Hi, all.
I've been writing various computational functions using Metal.
However, in the following operation functions, unlike + and *, there is an accuracy issue in the / operation.
This is a function that divides a matrix of shape [n, x, y] and a scalar [1].
When compared to numpy or torch, if I change the operator of the above function to * or + instead of /, I can get completely the same results, but in the case of /, there is a difference in the mean of more than 1e-5.
(For reference, this was written with reference to the metal kernel code in llama.cpp)

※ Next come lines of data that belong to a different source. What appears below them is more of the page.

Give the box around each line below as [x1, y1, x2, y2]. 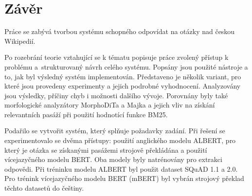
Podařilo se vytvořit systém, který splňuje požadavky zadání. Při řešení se [4, 125, 225, 136]
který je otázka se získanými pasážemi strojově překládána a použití [4, 144, 207, 155]
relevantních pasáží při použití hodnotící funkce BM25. [4, 109, 168, 119]
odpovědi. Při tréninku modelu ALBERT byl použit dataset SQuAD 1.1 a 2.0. [4, 163, 238, 174]
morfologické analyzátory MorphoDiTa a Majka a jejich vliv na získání [4, 100, 215, 110]
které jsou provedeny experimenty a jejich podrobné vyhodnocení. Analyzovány [4, 81, 241, 91]
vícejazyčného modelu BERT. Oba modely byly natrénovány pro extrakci [4, 154, 222, 164]
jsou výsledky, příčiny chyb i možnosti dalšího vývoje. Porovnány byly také [4, 90, 228, 100]

kernel void kernel_div_single_f16(
device const half * src0,
device const half * src1,
device half * dst,
constant int64_t & ne00,
constant int64_t & ne01,
constant int64_t & ne02,
constant int64_t & ne03,
uint3 tgpig[[threadgroup_position_in_grid]],
uint3 tpitg[[thread_position_in_threadgroup]],
uint3 ntg[[threads_per_threadgroup]]) {
const int64_t i03 = tgpig.z;
const int64_t i02 = tgpig.y;
const int64_t i01 = tgpig.x;
const uint offset = i03*ne02*ne01*ne00 + i02*ne01*ne00 + i01*ne00;
for (int i0 = tpitg.x; i0 < ne00; i0 += ntg.x) {
dst[offset + i0] = src0[offset+i0] / *src1;
}
}
My mac book is,
Macbork Pro(16, 2021) / macOS 12.5 / Apple M1 Pro.
Are there any issues related to Div? Thanks in advance for your reply.